I know this because I’ve been asked how someone normal has a special baby. Well, here’s how it goes. Two normals get together- you know, in the between the sheets, don’t tell mom kind-of-way. A baby grows. It’s an amazing baby. The parents, those normals I told you about, have dreams and hopes for this baby. Then the baby is born, and it’s so much different than the normals expected. It’s not better, or worse. It’s different. This child is, GASP, normal too. Sure he or she is different, but all humans differ. If you believe that there are two people alike, you’re only fooling yourself. All children are special. They are all unique- even those really strange ones like my brothers who are identical twins. Somehow those kids, 21 years later, are night and day… both amazing, handsome, special kids headed in two different directions.
So what’s normal? How the hell do I know?
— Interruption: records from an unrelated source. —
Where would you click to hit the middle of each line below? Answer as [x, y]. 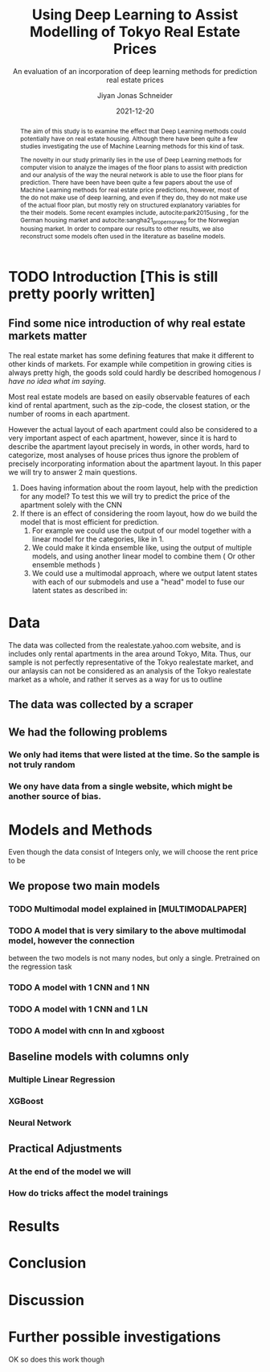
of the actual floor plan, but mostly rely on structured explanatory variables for [130, 205]
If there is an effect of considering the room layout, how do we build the [139, 513]
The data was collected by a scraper [101, 705]
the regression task [40, 966]
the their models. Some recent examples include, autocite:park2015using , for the [134, 212]
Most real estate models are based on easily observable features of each [129, 397]
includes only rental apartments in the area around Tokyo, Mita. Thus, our [130, 653]
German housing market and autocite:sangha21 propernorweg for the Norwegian [129, 220]
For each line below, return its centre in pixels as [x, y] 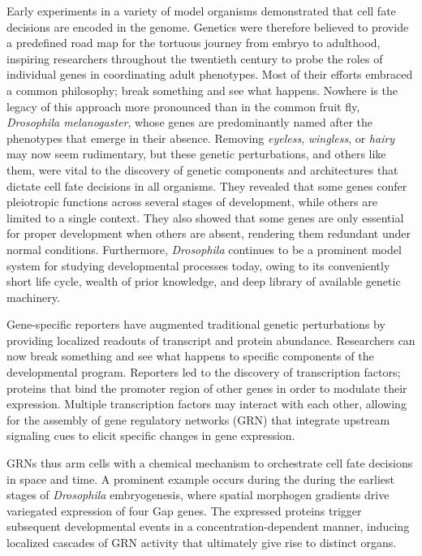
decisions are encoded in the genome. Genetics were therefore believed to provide [208, 26]
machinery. [33, 297]
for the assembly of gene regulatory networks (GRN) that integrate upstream [198, 419]
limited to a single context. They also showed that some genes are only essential [205, 217]
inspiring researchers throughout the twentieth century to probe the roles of [195, 58]
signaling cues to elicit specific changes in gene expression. [151, 435]
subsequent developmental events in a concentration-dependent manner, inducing [208, 526]
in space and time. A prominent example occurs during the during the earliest [200, 478]

I’m a tall woman, with crooked fingers and flat feet. I’ve encountered death and loss the likes I don’t wish on my enemies (do I have those?). I’m married, but is that even a cool thing to be anymore? I live with OCD issues paired with insomnia (no, I don’t consider any part of my life to be suffering from…). My normal husband? He’s a 37 year old who made a career change at 35. He went from a single guy-musician-business owner, to husband-solely-supporting a family of 3 (soon to be 4!) in under 5 years. He’s not very tall, or dark, but he’s really handsome. His nose is big and his heart is huge. His normal-self didn’t own a car for 6 years. In fact, he’s so normal that he chose me to marry (as described, I’m as normal as they come, no?).
Normal? It’s not what you think.
What are you? What am I? What is Dave? And Addie?
Well… we’re all human. Let’s act accordingly.